__Description of the task__
Return the lines of the material below exactly, beginning with the line that has "Services Register for further details." in it and finishing with the line that has "suchmaschinenoptimierung-texte-schreiben-lernen.jpg 600 1200" in it. Leave all pictures aside.

[Opening Input section]

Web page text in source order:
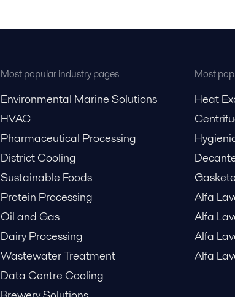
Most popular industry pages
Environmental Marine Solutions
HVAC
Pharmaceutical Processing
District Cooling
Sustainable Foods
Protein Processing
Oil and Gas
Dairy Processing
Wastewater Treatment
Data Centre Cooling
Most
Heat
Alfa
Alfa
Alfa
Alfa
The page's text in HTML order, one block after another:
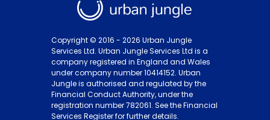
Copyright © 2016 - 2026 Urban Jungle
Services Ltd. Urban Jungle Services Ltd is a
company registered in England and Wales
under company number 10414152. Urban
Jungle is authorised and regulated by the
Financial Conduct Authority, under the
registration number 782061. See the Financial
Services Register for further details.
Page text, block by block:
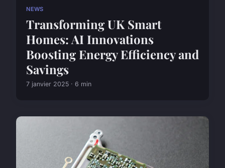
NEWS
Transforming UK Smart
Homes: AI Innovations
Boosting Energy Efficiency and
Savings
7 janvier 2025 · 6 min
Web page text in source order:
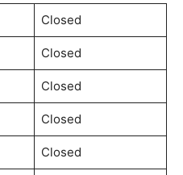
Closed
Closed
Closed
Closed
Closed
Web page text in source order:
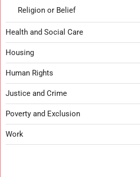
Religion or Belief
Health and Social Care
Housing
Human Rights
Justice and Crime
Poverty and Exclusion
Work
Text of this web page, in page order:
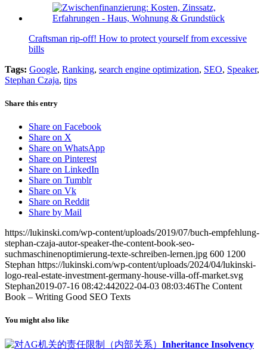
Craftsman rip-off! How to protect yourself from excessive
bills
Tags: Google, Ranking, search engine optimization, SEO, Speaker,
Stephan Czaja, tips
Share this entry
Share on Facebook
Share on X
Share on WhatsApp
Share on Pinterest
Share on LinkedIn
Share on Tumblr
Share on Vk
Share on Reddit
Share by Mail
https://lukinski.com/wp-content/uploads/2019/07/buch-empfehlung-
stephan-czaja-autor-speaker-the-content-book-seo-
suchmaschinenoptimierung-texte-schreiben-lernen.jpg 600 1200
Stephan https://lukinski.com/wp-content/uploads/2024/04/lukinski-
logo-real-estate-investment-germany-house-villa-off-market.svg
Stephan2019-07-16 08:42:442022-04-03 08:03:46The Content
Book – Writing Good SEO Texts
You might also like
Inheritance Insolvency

[Closing Input section]

__Solution for this task__
Services Register for further details.
Page text, block by block:
NEWS
Transforming UK Smart
Homes: AI Innovations
Boosting Energy Efficiency and
Savings
7 janvier 2025 · 6 min
Web page text in source order:
Closed
Closed
Closed
Closed
Closed
Web page text in source order:
Religion or Belief
Health and Social Care
Housing
Human Rights
Justice and Crime
Poverty and Exclusion
Work
Text of this web page, in page order:
Craftsman rip-off! How to protect yourself from excessive
bills
Tags: Google, Ranking, search engine optimization, SEO, Speaker,
Stephan Czaja, tips
Share this entry
Share on Facebook
Share on X
Share on WhatsApp
Share on Pinterest
Share on LinkedIn
Share on Tumblr
Share on Vk
Share on Reddit
Share by Mail
https://lukinski.com/wp-content/uploads/2019/07/buch-empfehlung-
stephan-czaja-autor-speaker-the-content-book-seo-
suchmaschinenoptimierung-texte-schreiben-lernen.jpg 600 1200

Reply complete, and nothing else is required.